» EXERCISE PROMPT: Hand back the entries exactly as written, minus every picture.

== WORKING DATA ==

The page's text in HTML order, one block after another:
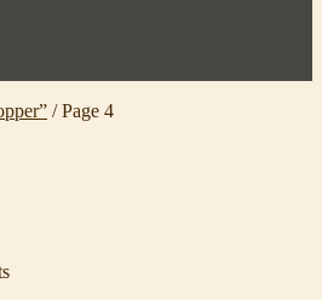
/Page 4
Sorted
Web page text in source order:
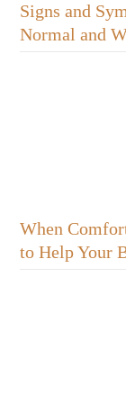
Signs and
Normal and
When
to Help Your
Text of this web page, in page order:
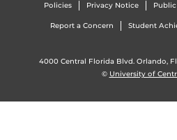
Policies Privacy Notice
Report a Concern Student
4000 Central Florida Blvd. Orlando,
© University of
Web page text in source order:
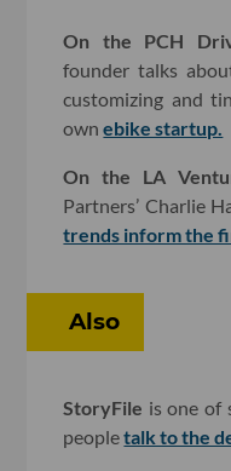
On the PCH
founder talks
customizing and
ownebike startup.
On the LA
Partners’ Charlie
trends inform the
Also
StoryFile is one of
peopletalk to the
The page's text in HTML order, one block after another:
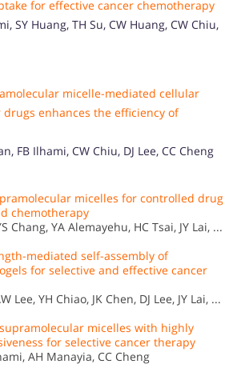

===

» SOLVED EXERCISE:
The page's text in HTML order, one block after another:
/Page 4
Sorted
Web page text in source order:
Signs and
Normal and
When
to Help Your
Text of this web page, in page order:
Policies Privacy Notice
Report a Concern Student
4000 Central Florida Blvd. Orlando,
© University of
Web page text in source order:
On the PCH
founder talks
customizing and
ownebike startup.
On the LA
Partners’ Charlie
trends inform the
Also
StoryFile is one of
peopletalk to the
The page's text in HTML order, one block after another:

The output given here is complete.